Добавить в цитаты Настройки чтения

Страница 102 из 137

В дверь между тем постучали, и в баньку вошел бывший посол Соединенных Штатов в Москве Гарриман. Он сказал:

— По вопросу смерти Сталина я беседовал с Хрущевым. С его разрешения моя беседа была опубликована в Нью-Йорке, а затем и во многих странах мира. Я писал: "Некоторые иностранные наблюдатели России намекали, что люди из окружения Сталина, боясь потерять свою собственную жизнь в связи с новым массовым террором, сами убили старика. В моей недавней продолжительной беседе с Хрущевым он рассказал свою версию о смерти Сталина.

Сталин, говорил Хрущев, стал в последние годы очень подозрительным, деспотичным и безжалостным. Он никому не верил, и никто из нас ему не верил. Однажды в субботу, ночью, он пригласил нас на обед к себе на дачу. Сталин был в хорошем настроении. Это был веселый вечер, и мы хорошо провели время. Потом мы поехали домой. По воскресеньям он обычно звонил нам, мы обсуждали дела, но в то воскресенье он не позвонил. Нас это поразило. В понедельник он не вернулся в город. В понедельник вечером звонит начальник его личной охраны и говорит, что Сталин болен. Все мы — Берия, Маленков, Булганин и я — немедленно отправились на дачу, чтобы увидеть его. Он уже потерял сознание. Одна рука и одна нога были парализованы, отнялся язык. Мы находились с ним три дня, но сознание к нему не возвращалось. Потом на некоторое время к нему вернулось сознание, и тогда мы вошли в его комнату. Сиделка поила его чаем из ложки. Он пожал нам руки и старался шутить с нами, силясь смеяться, показал здоровой рукой на картину, висевшую над его постелью. На ней был нарисован козленок, которого маленькая девочка кормила с ложки. Вот теперь, как бы говорил он жестом, он такой же беспомощный, как этот козленок. Через некоторое время он умер. Я плакал. Прежде всего мы были его ученики и обязаны ему всем.

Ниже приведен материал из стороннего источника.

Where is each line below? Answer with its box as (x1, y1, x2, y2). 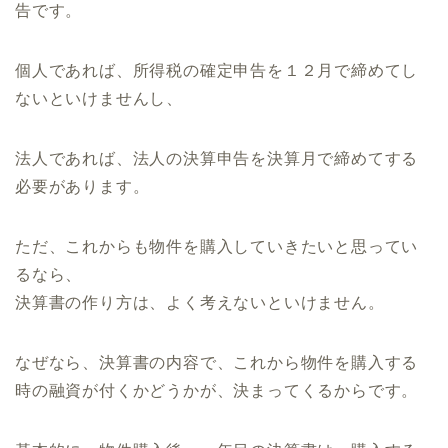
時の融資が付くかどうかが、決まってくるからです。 (15, 382, 419, 400)
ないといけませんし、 (15, 90, 184, 108)
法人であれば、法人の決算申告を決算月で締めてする (15, 150, 419, 168)
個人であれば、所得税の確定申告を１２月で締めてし (15, 62, 419, 80)
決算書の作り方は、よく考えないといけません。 (15, 294, 385, 312)
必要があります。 (15, 178, 150, 196)
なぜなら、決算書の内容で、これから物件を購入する (15, 354, 419, 372)
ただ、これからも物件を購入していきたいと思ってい (15, 238, 419, 256)
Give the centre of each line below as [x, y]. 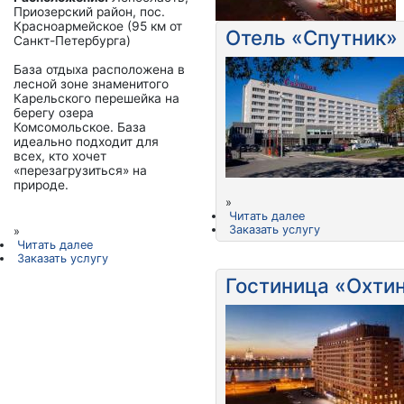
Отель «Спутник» [312, 37]
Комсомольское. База [80, 128]
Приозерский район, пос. [89, 12]
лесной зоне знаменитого [91, 84]
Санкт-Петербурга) [72, 41]
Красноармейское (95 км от [98, 27]
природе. [41, 185]
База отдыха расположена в [99, 70]
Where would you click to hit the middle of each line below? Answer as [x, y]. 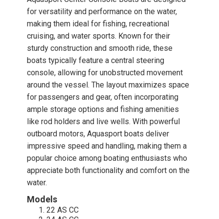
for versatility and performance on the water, [102, 11]
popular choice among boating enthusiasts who [107, 158]
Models [42, 199]
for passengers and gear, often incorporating [103, 97]
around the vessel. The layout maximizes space [108, 85]
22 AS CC [63, 210]
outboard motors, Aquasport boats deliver [98, 134]
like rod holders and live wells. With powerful [103, 121]
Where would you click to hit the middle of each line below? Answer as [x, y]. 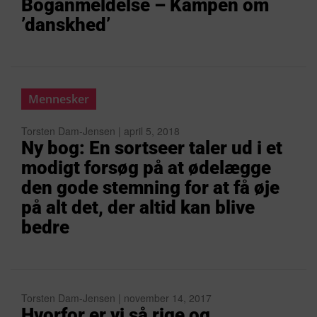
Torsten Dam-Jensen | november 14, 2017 [116, 298]
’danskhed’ [66, 25]
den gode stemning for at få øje [150, 188]
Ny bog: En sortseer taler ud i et [152, 148]
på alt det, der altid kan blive [138, 207]
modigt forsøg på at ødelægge [146, 168]
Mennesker [59, 99]
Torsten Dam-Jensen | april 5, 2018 [100, 131]

Я спросил Хрущева: выбрал ли Сталин себе наследника? Хрущев резко ответил: "Он никого не выбирал. Он думал, что будет жить всегда".

В это время дали свет, и мы с Никулиным увидели на месте рассказчика генерала Микадзе.

— Позвольте, — сказал я. — А куда же подевались все?

— Тс-с, — поднес палец к губам генерал. — Международная обстановка требует особой конспирации. Мы не случайно в бане собрались и не случайно прослушали рассказы в столь занимательных условиях. При такой жаре исключено действие подслушивающих устройств. Смекнули? Нам надо торопиться, иначе этот двурушник Хрущ подвалит, а это так некстати…

— У вас особая неприязнь к Хрущеву? — спросил я.

— Он во всем виноват. Он главный троцкист…

— Внедрившийся в партию, — подсказал я.

— Совершенно верно, — ответил генерал, вдруг меняясь в лице: где-то послышался стук, точно гирей кто-то колотил в дверь. — Все. Надо сворачиваться. И как можно быстрее. Это по нашу душу пришли…

Мы наспех оделись и почему-то черным ходом, через какой-то узкий и низкий выход едва ли не ползком выбрались из бани. И что самое примечательное, когда я вылез последним, ни Никулина, ни генерала нигде не было… И еще одна деталь: пуговицы на моем пальто все до единой были расколоты надвое.

24

Ночью, уже дома, я услышал стук в окно. Я погасил свет: за окном была темь. Я вышел во двор и обнаружил следы на снегу.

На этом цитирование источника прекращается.